I just feel really...meh about this one. I kept reading, I was curious, but once I realized I probably wasn't going to love it I was past the point of no return (last night I was over 60% done according to my Kindle and was reasonably sure I could finish it - and did - that night).

Has anyone else read this one? I'd love to hear someone else's thoughts.

Mar 8, 9:43am Top

>53 bell7: I read that one a couple years ago. I enjoyed reading it but felt like it moved too quickly. It felt more like a long series of events than a structured novel. I thought it would have been better as a series of better-paced books than one short-ish book. I frequently find myself remembering bits and pieces of things that happened in the book (like the parliament of birds or Laurence going to the rocket launch) but it takes me forever to remember what book they are from because they don't have any connection to the story as a whole.

Mar 8, 1:48pm Top

>53 bell7: What I responded to positively was the two characters, and wasn't bothered by the caricatures because these are kids...no kid sees parents or adults outside the lineaments of caricature. The elemental battle between science and magic for ownership of the kids' inner lives was the main focus of the strand of pearls that's the structure. It's not a plot, that is obvious! But as a Scheherezade tale-strand, it's got charm to burn for me.

Mar 9, 4:03am Top

Dropping by to wish you a lovely weekend, Mary.

Mar 9, 9:28am Top

>54 norabelle414: Okay yeah, I had a really similar reaction to yours then. I felt like it could've been either a much more focused story or a series that really explored some of the concepts, but it never quite reach the scope where I felt much of a stake in the science vs. magic aspect.

>55 richardderus: I get that, Richard. I was left feeling like if everyone had just left Patricia and Laurence alone, there would've been no issue, no grand battle, and things would've just worked themselves out neatly because they could talk it through. But since everyone around them was all "you misfits shouldn't be together" most of the tensions were introduced that didn't necessarily have to exist. And yes, maybe I was looking for more plot and world-building, where it was really more of a tale-strand, as you say.

Not to say I wouldn't try another book by this author. I have The City in the Middle of the Night out from the library and on my nightstand now, as I am intrigued by the concept behind it.

>56 PaulCranswick: Have a wonderful weekend, Paul! Thanks for stopping by.

Mar 9, 9:59am Top

>57 bell7: Charlie Jane is a lovely person, and writes stories about what actual prices we pay for notional benefits. I hope this next read is more to your taste!

Mar 9, 10:01am Top

Just popping for a quick hello.

>47 bell7: I'm reading the premise of 168 Hours, and your comments. I suspect she's operating for a "normal" family template.
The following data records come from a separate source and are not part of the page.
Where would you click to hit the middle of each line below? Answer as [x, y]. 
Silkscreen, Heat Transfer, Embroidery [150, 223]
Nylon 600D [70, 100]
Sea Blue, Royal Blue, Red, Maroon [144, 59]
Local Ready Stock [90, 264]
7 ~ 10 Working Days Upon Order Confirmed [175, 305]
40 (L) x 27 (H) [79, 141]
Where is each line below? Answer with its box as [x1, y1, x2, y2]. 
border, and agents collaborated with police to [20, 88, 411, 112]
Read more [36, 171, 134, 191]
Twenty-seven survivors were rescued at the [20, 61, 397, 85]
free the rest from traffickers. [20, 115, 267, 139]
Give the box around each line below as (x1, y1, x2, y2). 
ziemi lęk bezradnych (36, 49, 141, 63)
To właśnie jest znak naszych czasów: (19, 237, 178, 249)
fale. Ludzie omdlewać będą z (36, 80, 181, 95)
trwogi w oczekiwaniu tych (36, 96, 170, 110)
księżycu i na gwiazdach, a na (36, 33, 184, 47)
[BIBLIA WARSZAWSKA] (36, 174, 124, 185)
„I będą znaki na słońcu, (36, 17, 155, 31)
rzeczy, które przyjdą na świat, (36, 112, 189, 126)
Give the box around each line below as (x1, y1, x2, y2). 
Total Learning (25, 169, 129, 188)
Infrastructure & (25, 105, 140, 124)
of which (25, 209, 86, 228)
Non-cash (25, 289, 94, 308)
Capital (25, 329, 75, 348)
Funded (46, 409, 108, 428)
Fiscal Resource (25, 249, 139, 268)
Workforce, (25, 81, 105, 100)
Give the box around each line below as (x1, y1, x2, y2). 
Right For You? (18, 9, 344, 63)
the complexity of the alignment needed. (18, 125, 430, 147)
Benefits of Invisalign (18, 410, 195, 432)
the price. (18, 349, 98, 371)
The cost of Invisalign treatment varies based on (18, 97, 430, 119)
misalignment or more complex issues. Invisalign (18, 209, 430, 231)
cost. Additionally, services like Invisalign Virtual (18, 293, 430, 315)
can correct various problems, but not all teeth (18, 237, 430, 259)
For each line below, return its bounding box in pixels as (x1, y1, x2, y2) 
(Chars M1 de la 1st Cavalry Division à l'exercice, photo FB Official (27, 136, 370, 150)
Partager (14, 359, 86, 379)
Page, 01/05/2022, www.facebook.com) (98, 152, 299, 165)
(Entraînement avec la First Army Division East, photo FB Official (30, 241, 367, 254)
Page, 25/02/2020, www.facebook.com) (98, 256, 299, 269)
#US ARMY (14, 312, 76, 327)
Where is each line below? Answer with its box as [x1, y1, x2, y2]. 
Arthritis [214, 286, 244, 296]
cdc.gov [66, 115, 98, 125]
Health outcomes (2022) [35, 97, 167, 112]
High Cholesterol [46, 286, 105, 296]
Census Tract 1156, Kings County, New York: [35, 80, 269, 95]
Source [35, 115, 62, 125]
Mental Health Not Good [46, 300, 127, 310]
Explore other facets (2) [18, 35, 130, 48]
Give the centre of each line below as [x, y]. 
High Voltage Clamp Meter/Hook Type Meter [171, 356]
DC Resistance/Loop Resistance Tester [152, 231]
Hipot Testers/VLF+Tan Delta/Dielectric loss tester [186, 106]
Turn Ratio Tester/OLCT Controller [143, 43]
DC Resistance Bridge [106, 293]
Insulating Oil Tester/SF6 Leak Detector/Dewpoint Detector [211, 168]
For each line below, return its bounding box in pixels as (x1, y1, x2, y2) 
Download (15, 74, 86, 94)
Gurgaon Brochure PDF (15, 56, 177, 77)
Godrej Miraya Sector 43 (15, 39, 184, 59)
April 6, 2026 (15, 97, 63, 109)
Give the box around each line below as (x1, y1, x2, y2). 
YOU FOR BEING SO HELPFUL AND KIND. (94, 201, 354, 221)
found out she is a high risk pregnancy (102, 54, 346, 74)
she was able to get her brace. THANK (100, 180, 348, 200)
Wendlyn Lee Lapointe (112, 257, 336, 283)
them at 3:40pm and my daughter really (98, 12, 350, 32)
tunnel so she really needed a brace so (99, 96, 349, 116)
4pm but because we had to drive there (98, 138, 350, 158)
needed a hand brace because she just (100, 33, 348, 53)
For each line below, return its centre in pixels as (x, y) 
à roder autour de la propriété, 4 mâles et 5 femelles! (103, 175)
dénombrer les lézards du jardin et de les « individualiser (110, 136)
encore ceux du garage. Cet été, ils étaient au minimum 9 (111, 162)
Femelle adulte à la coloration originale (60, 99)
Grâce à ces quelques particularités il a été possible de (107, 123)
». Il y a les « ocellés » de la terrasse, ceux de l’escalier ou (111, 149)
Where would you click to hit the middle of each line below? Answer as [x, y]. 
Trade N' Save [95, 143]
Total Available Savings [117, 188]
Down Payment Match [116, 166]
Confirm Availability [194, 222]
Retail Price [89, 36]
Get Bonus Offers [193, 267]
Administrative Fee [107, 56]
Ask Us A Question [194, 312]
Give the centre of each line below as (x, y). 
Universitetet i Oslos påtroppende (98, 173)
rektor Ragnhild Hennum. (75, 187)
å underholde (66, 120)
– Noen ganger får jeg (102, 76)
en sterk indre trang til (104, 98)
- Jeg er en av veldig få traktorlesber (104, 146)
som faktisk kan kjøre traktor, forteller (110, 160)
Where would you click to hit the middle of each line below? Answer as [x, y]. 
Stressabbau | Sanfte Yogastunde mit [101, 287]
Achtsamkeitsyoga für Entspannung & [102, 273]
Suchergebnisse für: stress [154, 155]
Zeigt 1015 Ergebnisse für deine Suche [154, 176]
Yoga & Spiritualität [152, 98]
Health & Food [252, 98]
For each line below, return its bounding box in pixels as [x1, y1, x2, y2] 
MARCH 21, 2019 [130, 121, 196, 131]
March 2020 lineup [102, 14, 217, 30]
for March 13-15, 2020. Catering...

Somehow I find it hard to believe that families in crisis situations have all that much time to "do what they want" if they are intentional about it. It seems like more and more of the folks I deal with can't plan their time because they are dealing with serious illness, emergencies, family members with addiction and/or mental health issues, etc.

Mar 9, 10:31am Top

Oh, and I remembered that you wanted to know about banana bread: https://www.whiskynsunshine.com/slow-cooker-banana-bread/
I use this recipe EXCEPT I use 6 bananas rotten-ripe, and pecans instead of walnuts; being a spice lover, 1/2t cinnamon and 1/2t allspice make it tastier. The sweetened condensed milk is crucial. Evaporated milk is okay, but the texture of the finished bread is different.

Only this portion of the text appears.